La vision positive que les Iraniens ont des États-Unis les mène à faire appel, en 1911, à l’Américain Morgan Schuster comme conseiller financier pour la modernisation des finances. Il est nommé trésorier général de Perse de la dynastie Kadjar. Son dévouement au travail et sa loyauté lui valent un grand respect et accentuent l’admiration que la population éprouve pour les Américains. Ces derniers, quant à eux, malgré leur réticence envers la religion chiite, tissent des liens d’amitié avec les Iraniens et les relations sont à cette époque très cordiales. Schuster sera néanmoins obligé de quitter l’Iran sous la pression des Russes et des Britanniques, désireux de sauvegarder leur influence.

D’autres Américains œuvrent également au progrès de la Perse. C’est le cas, entre autres, de Samuel Jordan ou de Jane Doolittle qui contribuent à l’avancée de l’éducation, du docteur Joseph Cochran (1855-1905) né, mort et enterré en Iran, qui concourt au progrès de la médecine de type moderne, ou encore d’Arthur Upham Pope (1881-1969), enterré en Iran, qui œuvre toute sa vie à la connaissance de la culture, des arts et de l’architecture iraniens.

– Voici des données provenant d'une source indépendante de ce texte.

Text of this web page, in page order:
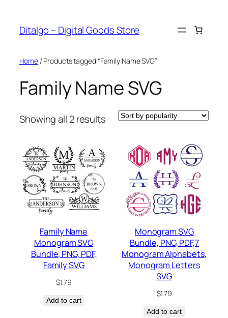
content
Ditalgo – Digital Goods Store
Home/ Products tagged “Family Name SVG”
Family Name SVG
Showing all 2 resultsSorted
popularity
Family Name
Monogram SVG
Bundle, PNG, PDF,
Family SVG
$1.79
Add to cart
Monogram SVG
Bundle, PNG, PDF,7
Monogram Alphabets,
Monogram Letters
SVG
$1.79
Add to cart
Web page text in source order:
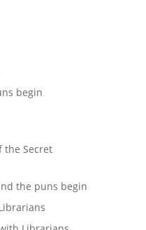
begin
the Secret
the puns begin
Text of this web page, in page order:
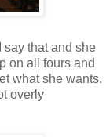
say that and she
on all fours and
what she wants.
overly
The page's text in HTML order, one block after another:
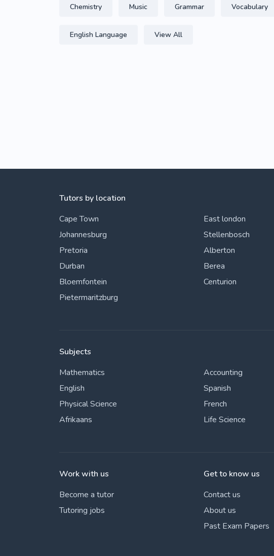
Chemistry Music Grammar Vocabulary
English Language View All
Tutors by location
Cape Town
Johannesburg
Pretoria
Durban
Bloemfontein
Pietermaritzburg
East london
Stellenbosch
Alberton
Berea
Centurion
Subjects
Mathematics
English
Physical Science
Afrikaans
Accounting
Spanish
French
Life Science
Work with us
Become a tutor
Tutoring jobs
Get to know us
Contact us
About us
Past Exam Papers
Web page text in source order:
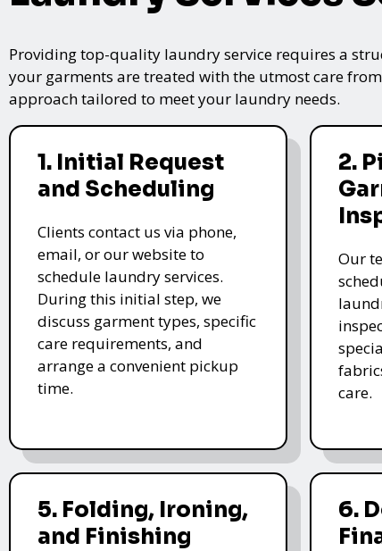
Providing top-quality laundry service requires a
your garments are treated with the utmost care
approach tailored to meet your laundry needs.
1. Initial Request
and Scheduling
Clients contact us via phone,
email, or our website to
schedule laundry services.
During this initial step, we
discuss garment types, specific
care requirements, and
arrange a convenient pickup
time.
2.
Our
care.
5. Folding, Ironing,
and Finishing
6.
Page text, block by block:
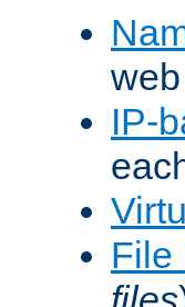
IP-
File
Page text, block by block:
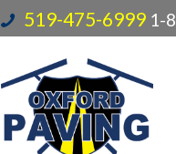
519-475-6999 1-
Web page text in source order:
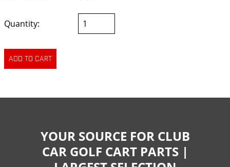
Quantity:
YOUR SOURCE FOR CLUB
CAR GOLF CART PARTS |
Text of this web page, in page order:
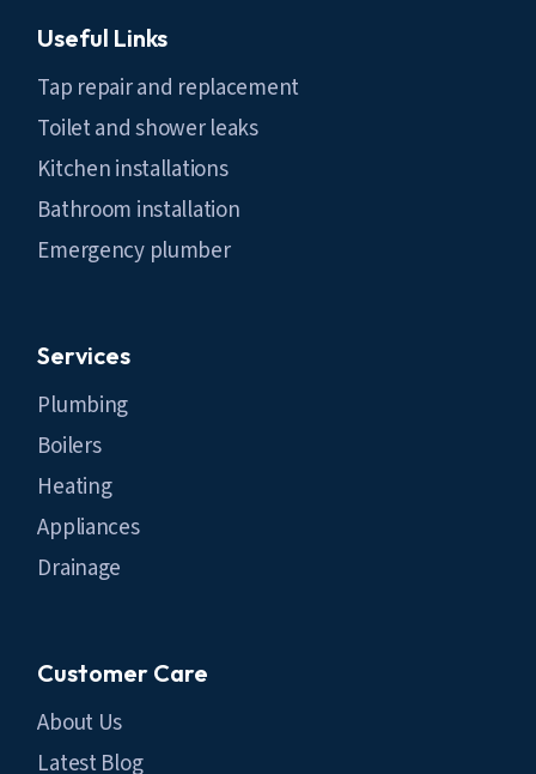
Useful Links
Tap repair and replacement
Toilet and shower leaks
Kitchen installations
Bathroom installation
Emergency plumber
Services
Plumbing
Boilers
Heating
Appliances
Drainage
Customer Care
About Us
Latest Blog
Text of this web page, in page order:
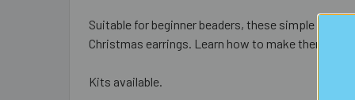
Suitable for beginner beaders, these simple
Christmas earrings. Learn how to make them by
Kits available.
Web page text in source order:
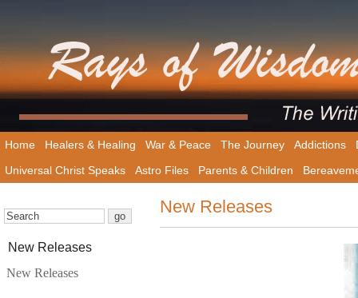
Home Healers & Healing War & Peace The Journey Addictions
Universal Christ Speaks
Astro Files Parents & Children
New Releases
New Releases
New Releases
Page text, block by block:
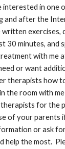
in one
and after the
exercises,
30 minutes, and
with me
or want
therapists how
room with me
for the
of your parents
or ask
help the most.
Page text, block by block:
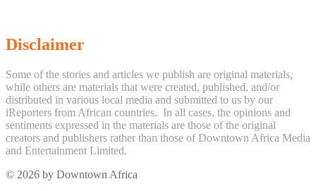
Disclaimer
Some of the stories and articles we publish are original materials,
while others are materials that were created, published, and/or
distributed in various local media and submitted to us by our
iReporters from African countries. In all cases, the opinions and
sentiments expressed in the materials are those of the original
creators and publishers rather than those of Downtown Africa Media
and Entertainment Limited.
© 2026 by Downtown Africa
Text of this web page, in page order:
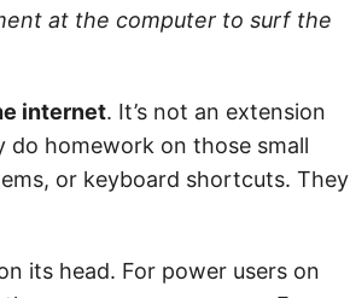
at the computer to surf the
internet. It’s not an extension
do homework on those small
or keyboard shortcuts. They
its head. For power users on
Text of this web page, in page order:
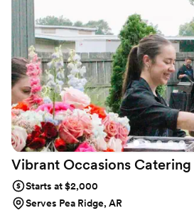
wedding, ensuring everything ran
focus on celebrating our special day.
Glad Mouf for any couple looking for
that combines quality, creativity, and
service.”
Vibrant Occasions Catering
Starts at $2,000
Serves Pea Ridge, AR
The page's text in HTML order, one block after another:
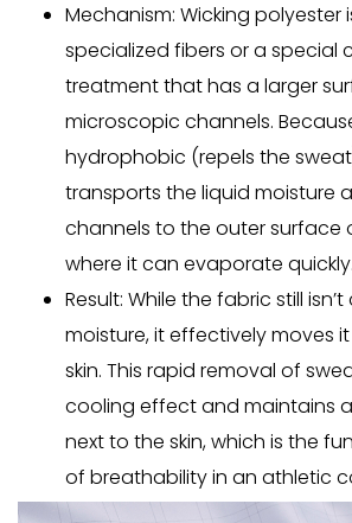
Mechanism: Wicking polyester
specialized fibers or a special
treatment that has a larger
microscopic channels.
hydrophobic (repels the
transports the liquid moisture
channels to the outer surface
where it can evaporate quickly.
Result: While the fabric still isn’t
moisture, it effectively moves
skin. This rapid removal of
cooling effect and maintains
next to the skin, which is the
of breathability in an athletic
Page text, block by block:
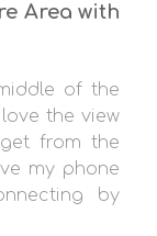
Area with
of the
the view
from the
my phone
by
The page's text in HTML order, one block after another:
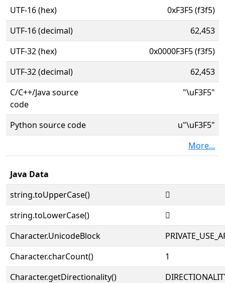
UTF-16 (hex)
0xF3F5 (f3f5)
UTF-16 (decimal)
62,453
UTF-32 (hex)
0x0000F3F5 (f3f5)
UTF-32 (decimal)
62,453
C/C++/Java source
code
"\uF3F5"
Python source code
u"\uF3F5"
More...
Java Data
string.toUpperCase()

string.toLowerCase()

Character.UnicodeBlock
Character.charCount()
1
Character.getDirectionality()
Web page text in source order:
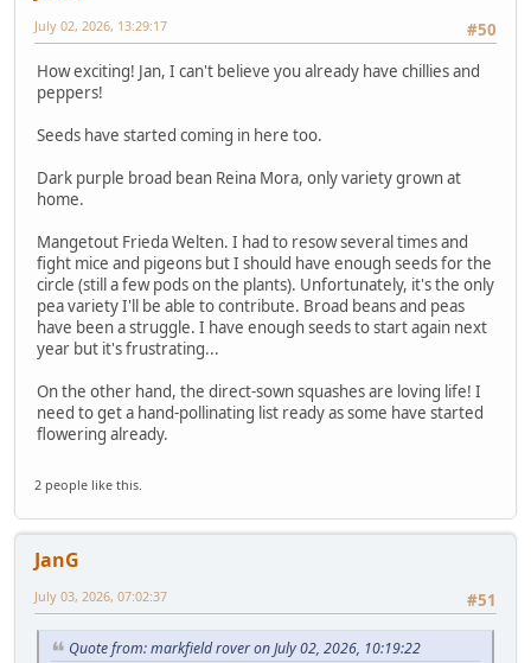
#50
July 02, 2026, 13:29:17
How exciting! Jan, I can't believe you already have chillies and
peppers!
Seeds have started coming in here too.
Dark purple broad bean Reina Mora, only variety grown at
home.
Mangetout Frieda Welten. I had to resow several times and
fight mice and pigeons but I should have enough seeds for the
circle (still a few pods on the plants). Unfortunately, it's the only
pea variety I'll be able to contribute. Broad beans and peas
have been a struggle. I have enough seeds to start again next
year but it's frustrating...
On the other hand, the direct-sown squashes are loving life! I
need to get a hand-pollinating list ready as some have started
flowering already.
2 people like this.
JanG
#51
July 03, 2026, 07:02:37
Quote from: markfield rover on July 02, 2026, 10:19:22
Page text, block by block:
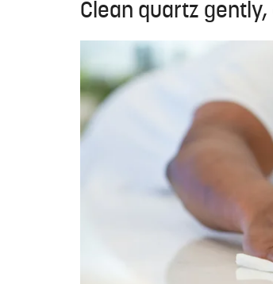
Clean quartz
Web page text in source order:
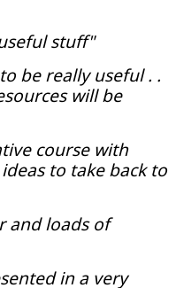
stuff"
be really useful . .
will be
course with
to take back to
and loads of
in a very
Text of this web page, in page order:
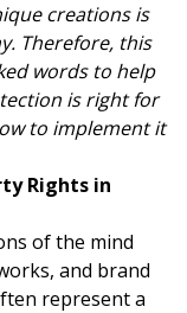
creations is
Therefore, this
words to help
is right for
to implement it
Rights in
of the mind
and brand
represent a
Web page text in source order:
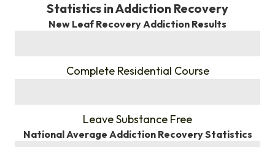
Statistics in Addiction Recovery
New Leaf Recovery Addiction Results
Complete Residential Course
Leave Substance Free
National Average Addiction Recovery Statistics
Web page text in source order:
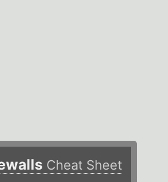
Cheat Sheet
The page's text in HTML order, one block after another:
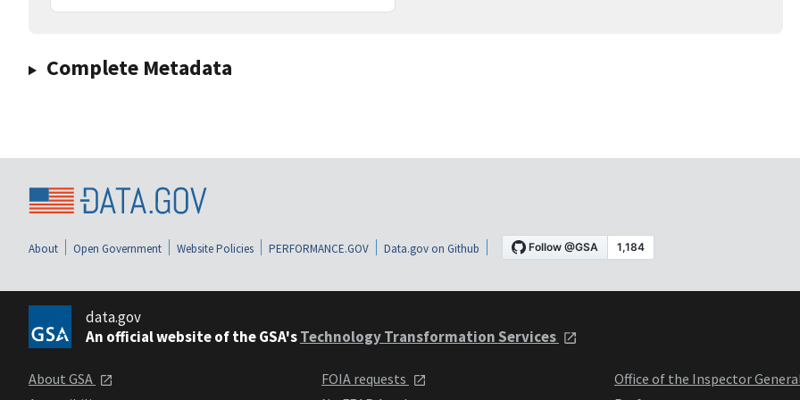
Complete Metadata
About Open Government Website Policies PERFORMANCE.GOV Data.gov on Github
data.gov
An official website of the GSA'sTechnology Transformation Services
About GSA
FOIA requests
Office of the Inspector
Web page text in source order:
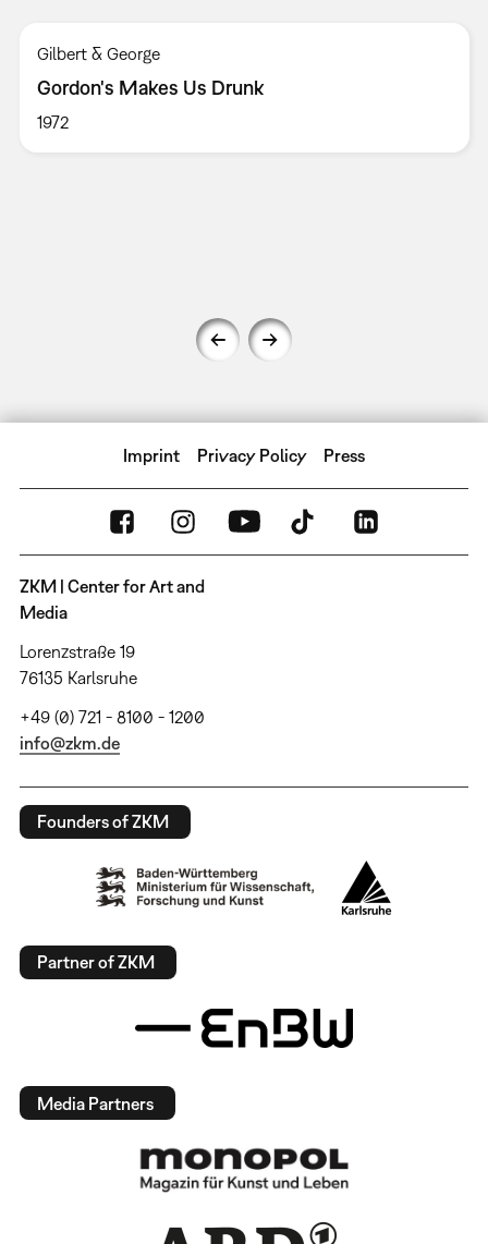
Gilbert & George
Gordon's Makes Us Drunk
1972
Imprint Privacy Policy Press
ZKM | Center for Art and
Media
Lorenzstraße 19
76135 Karlsruhe
+49 (0) 721 - 8100 - 1200
info@zkm.de
Founders of ZKM
Partner of ZKM
Media Partners
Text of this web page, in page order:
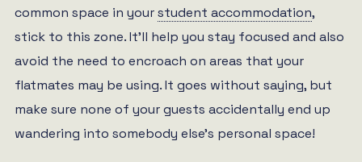
common space in yourstudent accommodation,
stick to this zone. It’ll help you stay focused and also
avoid the need to encroach on areas that your
flatmates may be using. It goes without saying, but
make sure none of your guests accidentally end up
wandering into somebody else’s personal space!
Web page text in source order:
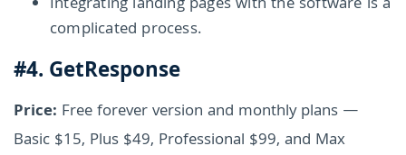
complicated process.
#4. GetResponse
Price: Free forever version and monthly plans —
Basic $15, Plus $49, Professional $99, and Max
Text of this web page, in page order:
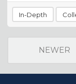
In-Depth
NEWER
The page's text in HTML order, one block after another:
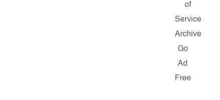
of
Service
Archive
Go
Ad
Free
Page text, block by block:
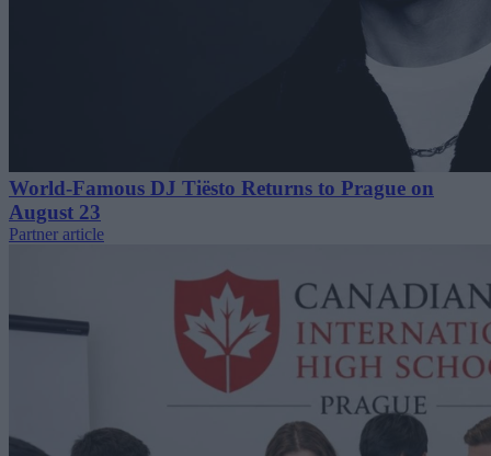
World-Famous DJ Tiësto Returns to Prague on
August 23
Partner article
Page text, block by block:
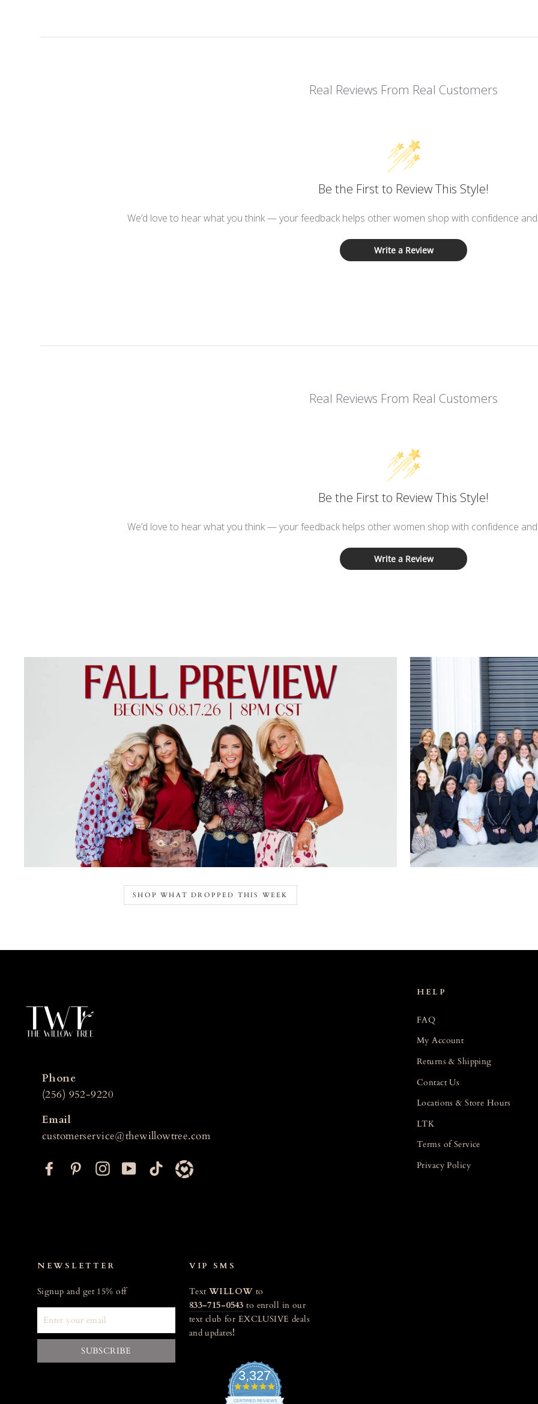
Real Reviews From Real Customers
Be the First to Review This Style!
We’d love to hear what you think — your feedback helps other women shop with confidence
Write a Review
Real Reviews From Real Customers
Be the First to Review This Style!
We’d love to hear what you think — your feedback helps other women shop with confidence
Write a Review
SHOP WHAT DROPPED THIS WEEK
Phone
(256) 952-9220
Email
customerservice@thewillowtree.com
o
e
t
I
r
m
HELP
FAQ
My Account
Returns & Shipping
Contact Us
Locations & Store Hours
LTK
Terms of Service
Privacy Policy
NEWSLETTER
Signup and get 15% off
YOUR
EMAIL
SUBSCRIBE
VIP SMS
Text WILLOW to
833-715-0543 to enroll in our
text club for EXCLUSIVE deals
and updates!
3,327
4.8
star
CERTIFIED REVIEWS
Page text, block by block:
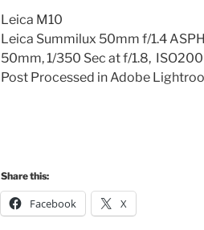
Leica M10
Leica Summilux 50mm f/1.4 ASPH
50mm, 1/350 Sec at f/1.8, ISO200
Post Processed in Adobe
Share this:
Facebook X
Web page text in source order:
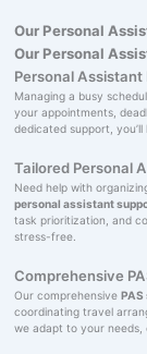
Our Personal
Our Personal
Personal Assistant
Managing a busy
your appointments,
dedicated support,
Tailored Personal
Need help with
personal assistant
task prioritization, and
stress-free.
Comprehensive
Our comprehensive
coordinating travel
we adapt to your needs,
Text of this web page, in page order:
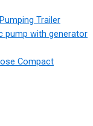
Trailer
pump with generator
Compact
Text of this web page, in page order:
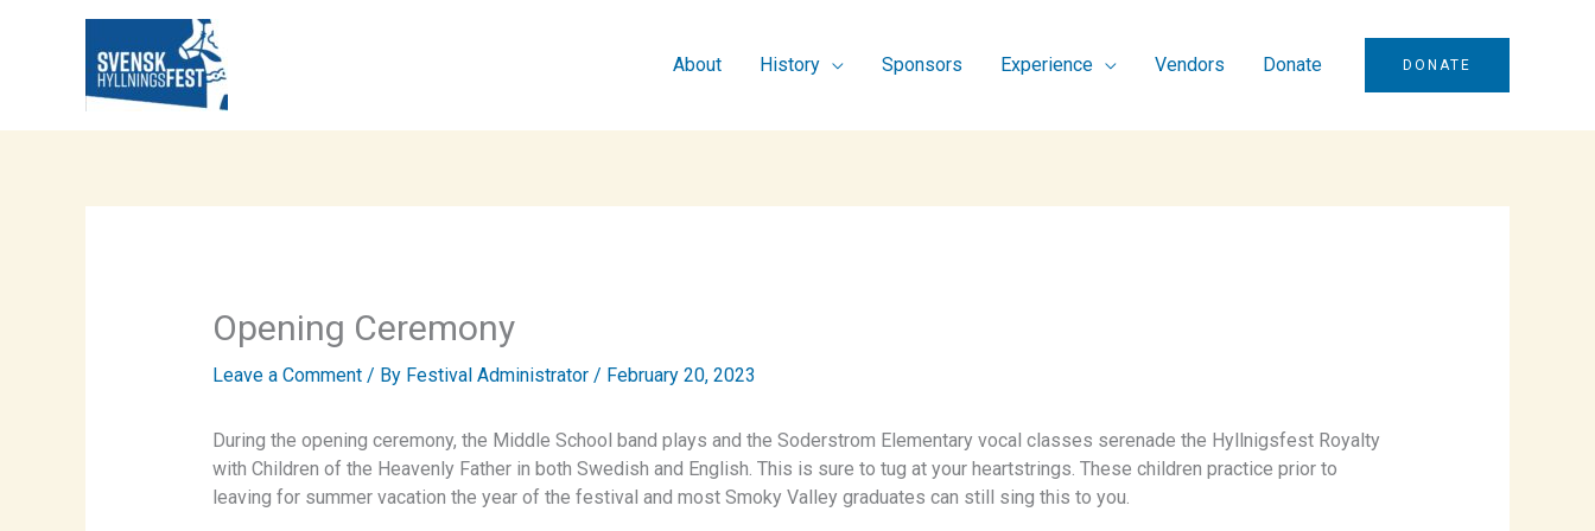
About History Sponsors Experience Vendors Donate DONATE
Opening Ceremony
Leave a Comment / By Festival Administrator / February 20, 2023
During the opening ceremony, the Middle School band plays and the Soderstrom Elementary vocal classes serenade the Hyllnigsfest Royalty
with Children of the Heavenly Father in both Swedish and English. This is sure to tug at your heartstrings. These children practice prior to
leaving for summer vacation the year of the festival and most Smoky Valley graduates can still sing this to you.
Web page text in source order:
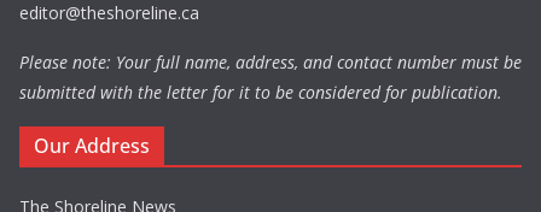
editor@theshoreline.ca
Please note: Your full name, address, and contact number must be
submitted with the letter for it to be considered for publication.
Our Address
The Shoreline News
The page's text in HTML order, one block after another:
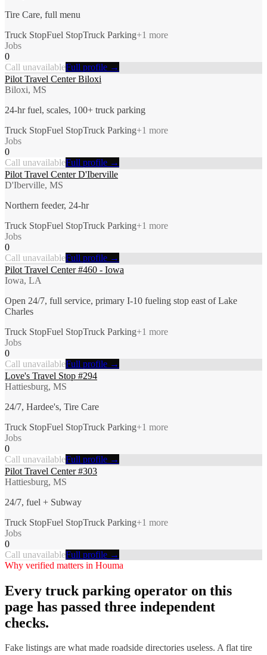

Mausolée d’Arthur Pope et de sa femme Phyllis Ackerman à Ispahan. Ipaat/Wikipedia, CC BY-NC

XXᵉ siècle : vers la détérioration des relations

Durant la Première Guerre mondiale, les Iraniens se tournent encore vers les Américains afin qu’ils les soutiennent dans leurs efforts – pourtant vains – visant à rester neutre. La réponse favorable des États-Unis et la création, en 1916, d’un comité d’assistance et d’aide aux Iraniens les confortent encore dans leur vision positive et dans l’idée que les Américains peuvent être un contrepoids aux visées impérialistes, en particulier britanniques. De leur côté, les Américains tiennent aux bonnes relations avec les Iraniens et les encouragent dans leur volonté de se débarrasser de la mainmise des puissances impérialistes de l’époque.

La découverte du pétrole par les Britanniques, dans le sud de l’Iran, change la donne. Les États-Unis commencent à s’intéresser et s’investir dans la région jusqu’à entrer en rivalité avec les Britanniques. Par ailleurs, Washington ne veut pas de concurrent dans le Golfe persique où il a établi une alliance avec l’Arabie saoudite.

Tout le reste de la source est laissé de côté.